▸ **Assignment**: Would you copy the records below, exactly and only from their first line through the line containing "Tyler’s Ending Scene HD", without any pictures?
▶
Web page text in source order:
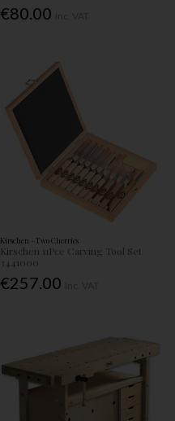
€80.00
Kirschen - Two Cherries
Kirschen 11Pce Carving Tool Set
3441000
€257.00
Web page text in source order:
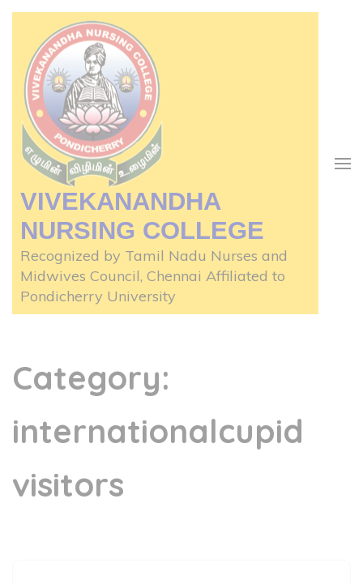
Skip
content
(Press
Enter)
VIVEKANANDHA
NURSING COLLEGE
Recognized by Tamil Nadu Nurses and
Midwives Council, Chennai Affiliated to
Pondicherry University
Category:
internationalcupid
visitors
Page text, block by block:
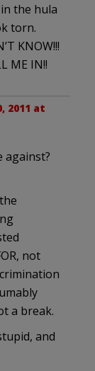
the hula
torn.
KNOW!!!
ME IN!!
2011 at
against?
not
a break.
and
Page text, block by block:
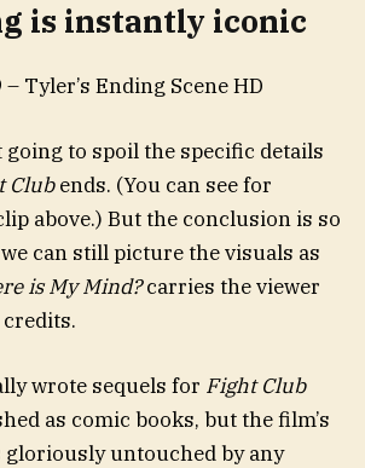
is instantly iconic
Tyler’s Ending Scene HD
going to spoil the specific details
Clubends. (You can see for
above.) But the conclusion is so
can still picture the visuals as
is My Mind?carries the viewer
wrote sequels for Fight Club
as comic books, but the film’s
untouched by any
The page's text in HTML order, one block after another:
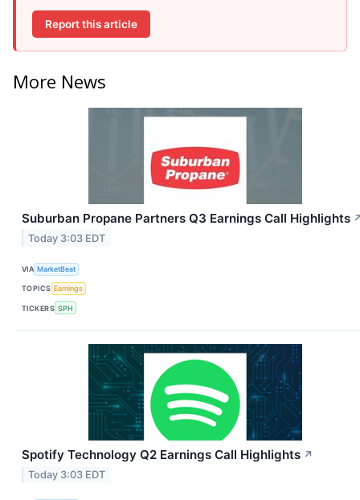
Report this article
More News
Suburban Propane Partners Q3 Earnings Call Highlights
Today 3:03 EDT
VIA MarketBeat
TOPICS Earnings
TICKERS SPH
Spotify Technology Q2 Earnings Call Highlights ↗
Today 3:03 EDT
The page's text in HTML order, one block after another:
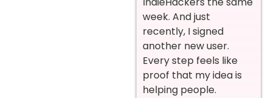
week. And just
recently, I signed
another new user.
Every step feels like
proof that my idea is
helping people.
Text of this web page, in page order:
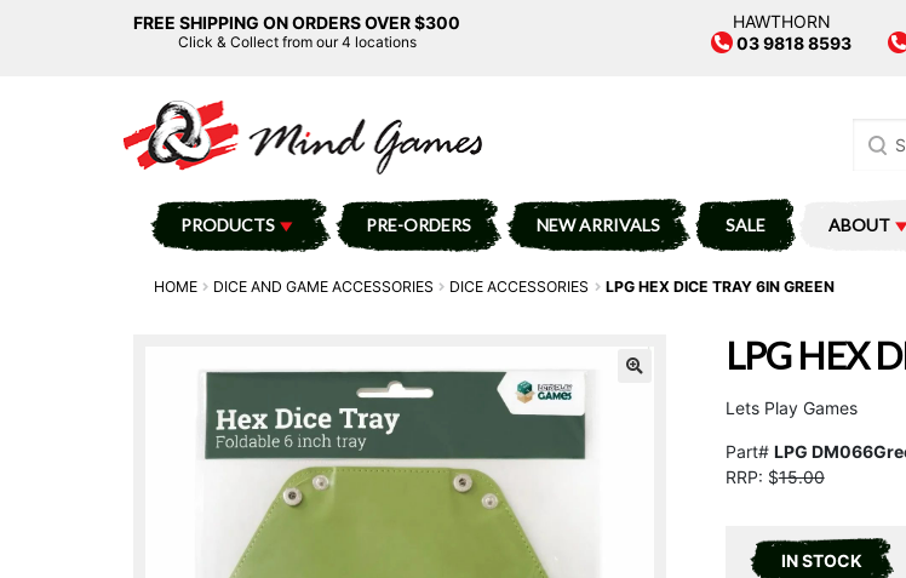
FREE SHIPPING ON ORDERS OVER $300
Click & Collect from our 4 locations
HAWTHORN
03 9818 8593
for:
PRODUCTS PRE-ORDERS NEW ARRIVALS SALE ABOUT
HOME DICE AND GAME ACCESSORIES DICE ACCESSORIES LPG HEX DICE TRAY 6IN GREEN
LPG HEX
Lets Play Games
Part# LPG
RRP: $15.00
IN STOCK
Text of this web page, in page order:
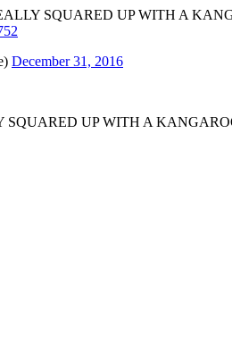
SQUARED UP WITH A
December 31, 2016
UP WITH A
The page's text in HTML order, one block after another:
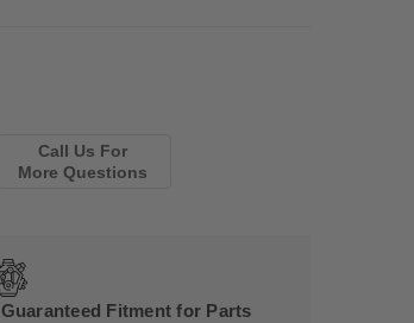
Call Us For
More Questions
Guaranteed Fitment for Parts
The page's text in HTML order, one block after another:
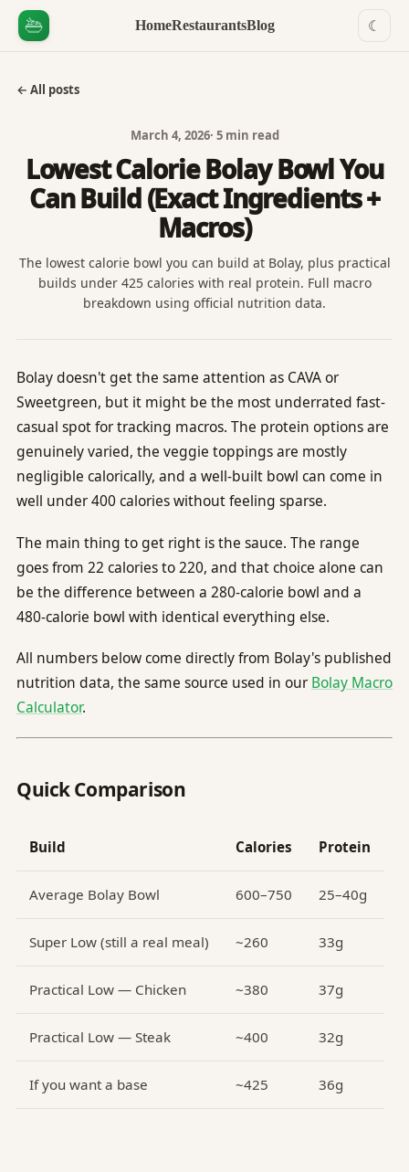
HomeRestaurantsBlog ☾
← All posts
March 4, 2026· 5 min read
Lowest Calorie Bolay Bowl You
Can Build (Exact Ingredients +
Macros)
The lowest calorie bowl you can build at Bolay, plus practical
builds under 425 calories with real protein. Full macro
breakdown using official nutrition data.
Bolay doesn't get the same attention as CAVA or
Sweetgreen, but it might be the most underrated fast-
casual spot for tracking macros. The protein options are
genuinely varied, the veggie toppings are mostly
negligible calorically, and a well-built bowl can come in
well under 400 calories without feeling sparse.
The main thing to get right is the sauce. The range
goes from 22 calories to 220, and that choice alone can
be the difference between a 280-calorie bowl and a
480-calorie bowl with identical everything else.
All numbers below come directly from Bolay's published
nutrition data, the same source used in our Bolay Macro
Calculator.
Quick Comparison
Build Calories Protein
Average Bolay Bowl 600–750 25–40g
Super Low (still a real meal) ~260 33g
Practical Low — Chicken ~380 37g
Practical Low — Steak ~400 32g
If you want a base ~425 36g
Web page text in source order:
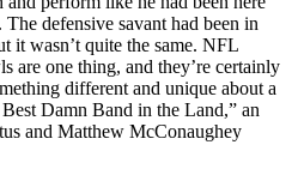
defensive savant had been in
it wasn’t quite the same. NFL
are one thing, and they’re certainly
different and unique about a
Damn Band in the Land,” an
and Matthew McConaughey
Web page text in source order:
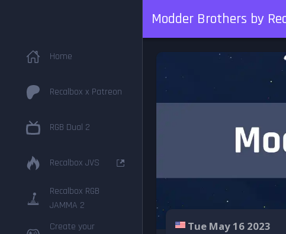
Modder Brothers by
Home
Recalbox x Patreon
RGB Dual 2
Recalbox JVS
Recalbox RGB
JAMMA 2
Create your
Tue May 16 2023
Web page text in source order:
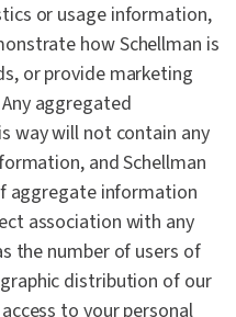
or usage information,
how Schellman is
or provide marketing
aggregated
way will not contain any
and Schellman
aggregate information
association with any
the number of users of
distribution of our
to your personal
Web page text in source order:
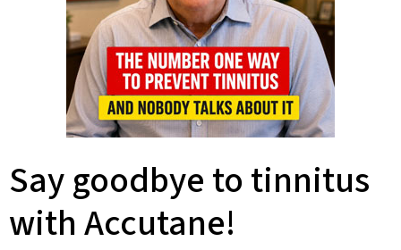
Say goodbye to tinnitus
with Accutane!
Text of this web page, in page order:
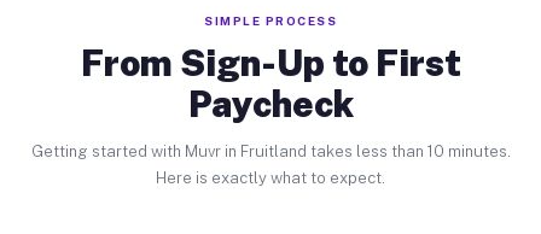
SIMPLE PROCESS
From Sign-Up to First
Paycheck
Getting started with Muvr in Fruitland takes less than 10 minutes.
Here is exactly what to expect.
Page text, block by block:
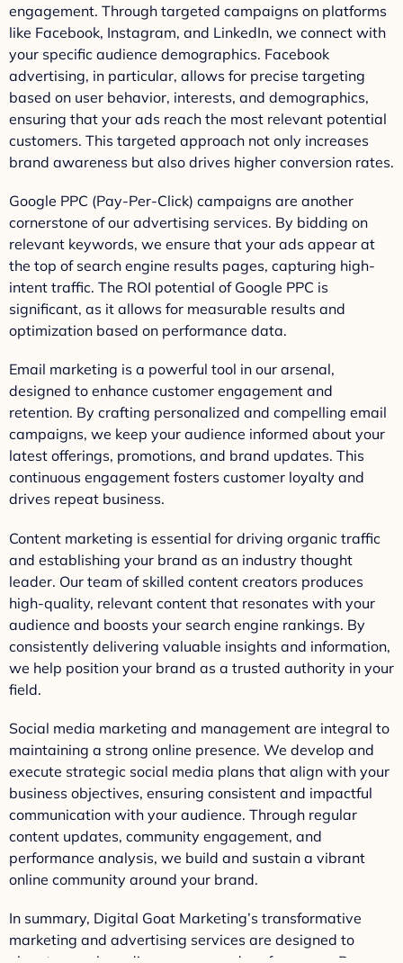
engagement. Through targeted campaigns on platforms
like Facebook, Instagram, and LinkedIn, we connect with
your specific audience demographics. Facebook
advertising, in particular, allows for precise targeting
based on user behavior, interests, and demographics,
ensuring that your ads reach the most relevant potential
customers. This targeted approach not only increases
brand awareness but also drives higher conversion rates.
Google PPC (Pay-Per-Click) campaigns are another
cornerstone of our advertising services. By bidding on
relevant keywords, we ensure that your ads appear at
the top of search engine results pages, capturing high-
intent traffic. The ROI potential of Google PPC is
significant, as it allows for measurable results and
optimization based on performance data.
Email marketing is a powerful tool in our arsenal,
designed to enhance customer engagement and
retention. By crafting personalized and compelling email
campaigns, we keep your audience informed about your
latest offerings, promotions, and brand updates. This
continuous engagement fosters customer loyalty and
drives repeat business.
Content marketing is essential for driving organic traffic
and establishing your brand as an industry thought
leader. Our team of skilled content creators produces
high-quality, relevant content that resonates with your
audience and boosts your search engine rankings. By
consistently delivering valuable insights and information,
we help position your brand as a trusted authority in your
field.
Social media marketing and management are integral to
maintaining a strong online presence. We develop and
execute strategic social media plans that align with your
business objectives, ensuring consistent and impactful
communication with your audience. Through regular
content updates, community engagement, and
performance analysis, we build and sustain a vibrant
online community around your brand.
In summary, Digital Goat Marketing’s transformative
marketing and advertising services are designed to
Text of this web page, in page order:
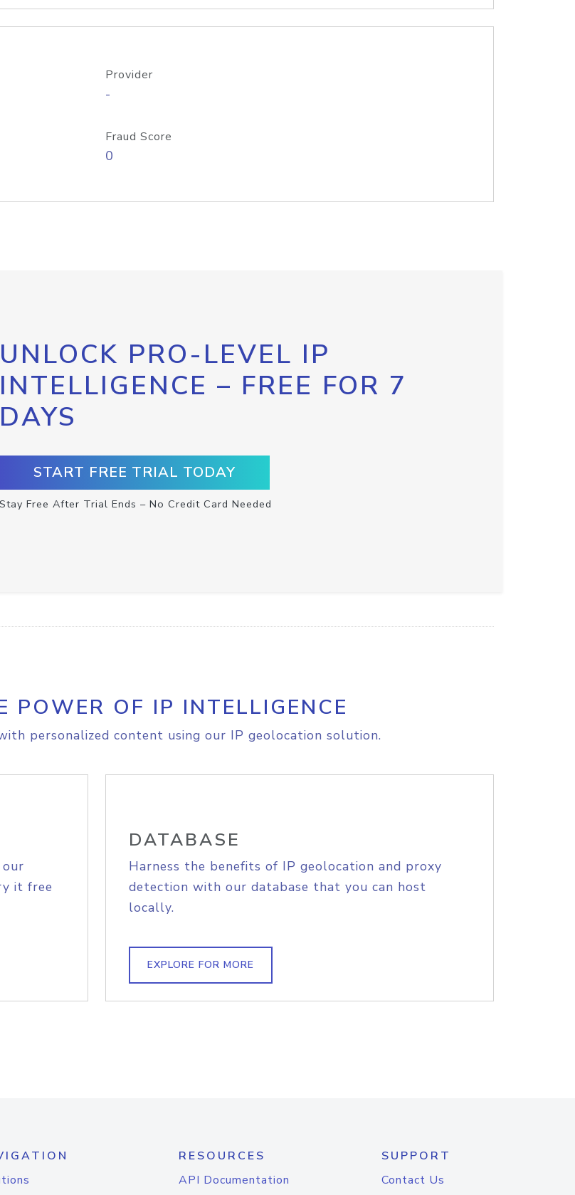
Provider
-
Fraud Score
0
UNLOCK PRO-LEVEL IP
INTELLIGENCE – FREE FOR 7
DAYS
START FREE TRIAL TODAY
Stay Free After Trial Ends – No Credit Card Needed
POWER OF IP INTELLIGENCE
personalized content using our IP geolocation solution.
it free
DATABASE
Harness the benefits of IP geolocation and proxy
detection with our database that you can host
locally.
EXPLORE FOR MORE
RESOURCES
API Documentation
SUPPORT
Contact Us
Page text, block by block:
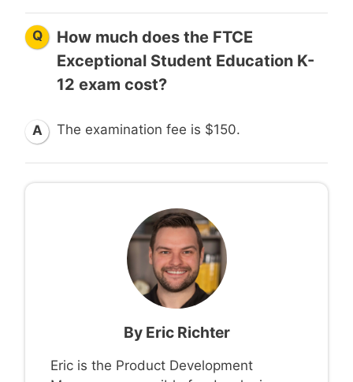
Q
How much does the FTCE
Exceptional Student Education K-
12 exam cost?
A The examination fee is $150.
By Eric Richter
Eric is the Product Development
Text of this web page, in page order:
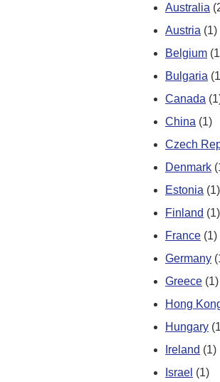
Australia
Austria (1)
Belgium
Bulgaria
Canada
China (1)
Czech
Denmark
Estonia (1)
Finland (1)
France (1)
Germany
Greece (1)
Hong
Hungary
Ireland (1)
Israel (1)
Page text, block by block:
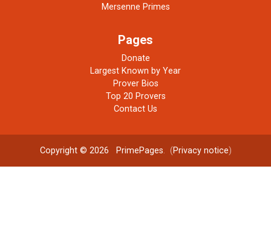
Mersenne Primes
Pages
Donate
Largest Known by Year
Prover Bios
Top 20 Provers
Contact Us
Copyright © 2026 PrimePages. (Privacy notice)
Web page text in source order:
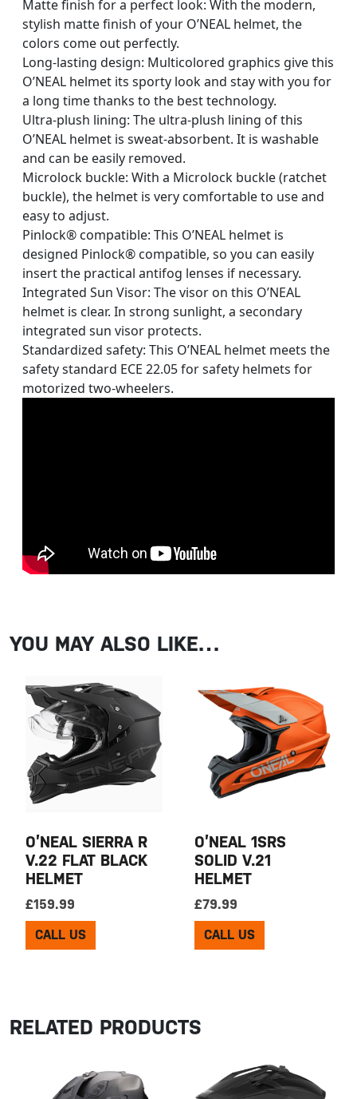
◀
▸ **The answer**:
Web page text in source order:
€80.00
Kirschen - Two Cherries
Kirschen 11Pce Carving Tool Set
3441000
€257.00
Web page text in source order:
Skip
content
(Press
Enter)
VIVEKANANDHA
NURSING COLLEGE
Recognized by Tamil Nadu Nurses and
Midwives Council, Chennai Affiliated to
Pondicherry University
Category:
internationalcupid
visitors
Page text, block by block:
the hula
torn.
KNOW!!!
ME IN!!
2011 at
against?
not
a break.
and
Page text, block by block:
is instantly iconic
Tyler’s Ending Scene HD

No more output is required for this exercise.